Working through the entries below, find how many lines include "worden", then write only that number.

*** Opening of Information ***

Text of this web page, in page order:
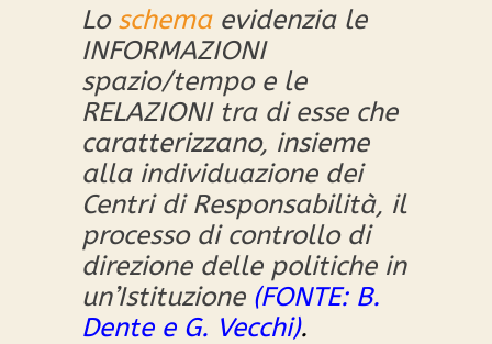
di
recensioni
Lo schemaevidenzia le
INFORMAZIONI
spazio/tempo e le
RELAZIONI tra di esse che
caratterizzano, insieme
alla individuazione dei
Centri di Responsabilità, il
processo di controllo di
direzione delle politiche in
un’Istituzione(FONTE: B.
Dente e G. Vecchi).
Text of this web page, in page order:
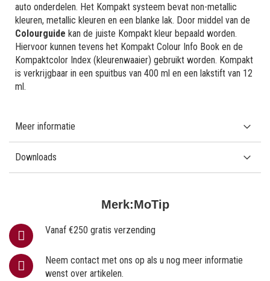
Merk:MoTip
Vanaf €250 gratis verzending
Neem contact met ons op als u nog meer informatie
wenst over artikelen.
auto onderdelen. Het Kompakt systeem bevat non-metallic
kleuren, metallic kleuren en een blanke lak. Door middel van de
Colourguide kan de juiste Kompakt kleur bepaald worden.
Hiervoor kunnen tevens het Kompakt Colour Info Book en de
Kompaktcolor Index (kleurenwaaier) gebruikt worden. Kompakt
is verkrijgbaar in een spuitbus van 400 ml en een lakstift van 12
ml.
Meer informatie
Downloads
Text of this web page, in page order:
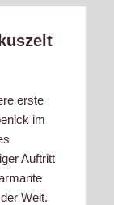
erste
im
Auftritt
Welt.

*** Close of Information ***

▶ **Answer area**:
2